Kim H. Esbensena and Francis F. Pitardb

aConsultant, Copenhagen Ø, Denmark, www.kheconsult.com. Adjunct professor, Aalborg University (AAU), Denmark; Adjunct professor, Geological Survey of Denmark and Greenland (GEUS); Professeur associé, Université du Québec à Chicoutimi (UQAC), Québec; Guest professor University of Southeast Norway (USN); Guest professor (2018) Recinto Universitario de Mayaguez, Puerto Rico
bFrancis Pitard Sampling Consultants, LLC, 14800 Tejon Street, Broomfield, Colorado, 80023, USA

DOI: https://doi.org/10.1255/sew.2022.a22
© 2022 The Authors
Published under a Creative Commons BY licence

Experience from the realm of scientific conferences around the world reveals that many authors and presenters are unconsciously often shifting between the term error and the term uncertainty without a clear vision of what is the subtle difference between them. The same applies to a large swath of the scientific literature, in which these two concepts are often used synonymously—a scientific flaw of the first order. There is always a difference, regardless of how small, signifying a non-zero difference between the true, unknown content aL of a lot L and the estimated (analysed) content of a sample hereof, aS. Is this difference an error or an uncertainty? Many practitioners will call it an error. This estimate of the lot concentration per force has to be made based on the minute (hopefully representative) analytical aliquot. As is well-known within the sampling community it is all about how to be able to secure a documentable representative analytical sample “from-lot-to-aliquot” upon which to carry out valid analysis.
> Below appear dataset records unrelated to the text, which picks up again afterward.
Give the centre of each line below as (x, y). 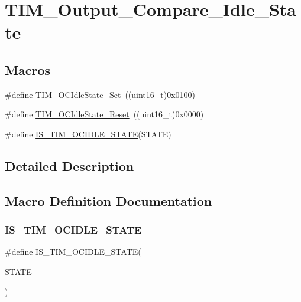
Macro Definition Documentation (109, 200)
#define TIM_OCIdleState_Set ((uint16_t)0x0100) (100, 94)
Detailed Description (69, 165)
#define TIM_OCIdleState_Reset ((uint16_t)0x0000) (104, 114)
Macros (27, 69)
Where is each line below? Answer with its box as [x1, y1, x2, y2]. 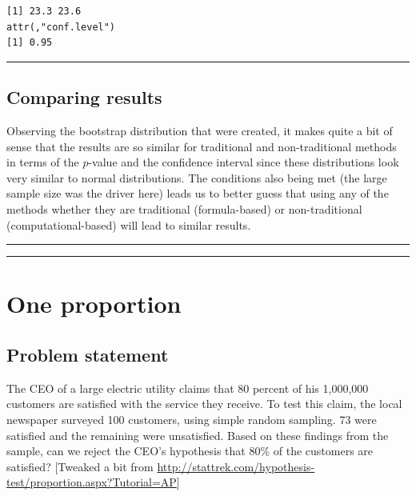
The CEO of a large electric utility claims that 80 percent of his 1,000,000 [6, 379, 369, 396]
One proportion [6, 287, 182, 320]
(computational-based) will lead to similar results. [6, 216, 251, 233]
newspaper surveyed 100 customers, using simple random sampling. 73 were [6, 410, 377, 427]
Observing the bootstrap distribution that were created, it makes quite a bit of [6, 122, 393, 138]
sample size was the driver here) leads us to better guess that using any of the [6, 185, 389, 202]
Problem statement [6, 342, 169, 366]
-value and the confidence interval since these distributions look [88, 154, 399, 170]

Introduction and background

Tradition in many scientific fields has established the word “error” as common practice, though for some this term implies a mistake, an error that could or should have been prevented. This possible accountability does not sit well with some statisticians, which prefer the word “uncertainty” instead, because this implies no culpability. This has given rise to the need for a clear distinction between “error” and “uncertainty”, which is made all the more pressing since these two terms are often used inter alia in less strict usages; and it certainly does not help that what is known in certain European statistical circles as errors, are denoted uncertainty in certain American communities. Of course, everybody claims to be right ….
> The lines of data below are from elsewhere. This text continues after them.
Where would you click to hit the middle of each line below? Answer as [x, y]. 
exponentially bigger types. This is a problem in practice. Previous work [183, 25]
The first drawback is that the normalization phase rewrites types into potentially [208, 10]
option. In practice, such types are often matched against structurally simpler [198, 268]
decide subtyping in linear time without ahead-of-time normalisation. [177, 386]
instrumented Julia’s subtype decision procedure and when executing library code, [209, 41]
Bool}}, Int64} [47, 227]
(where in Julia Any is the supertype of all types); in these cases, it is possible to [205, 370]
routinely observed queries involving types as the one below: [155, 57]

See Reference 1 for an almost random example of the complete confusion that is out there. So “uncertainty … is measured by the amount of error” – the confusion is complete!

Because of this state of affairs, the Council of the International Pierre Gy Sampling Association’s Advisory Group has decided to clean up at least our own act—thus this “Sampling Column”.

The TOS vs statistics

In the Theory of Sampling (TOS) realm it has been overwhelmingly demonstrated that there are both sampling errors and sampling uncertainties. The effects of some sampling errors can be preventatively minimised, or even eliminated (ISE), while some sampling uncertainty for a given sampling protocol is inevitable. The job is to minimise this remainder (CSE). Gy2 stated: “With the exception of homogeneous materials, which only exist in theory, the sampling of particulate materials is always an aleatory (Aleatory: depending on the throw of a dice or on chance; random.) operation.” There is always an uncertainty, regardless of how small it is, between the true, unknown content aL of the lot L and the true, unknown content aS of the sample S.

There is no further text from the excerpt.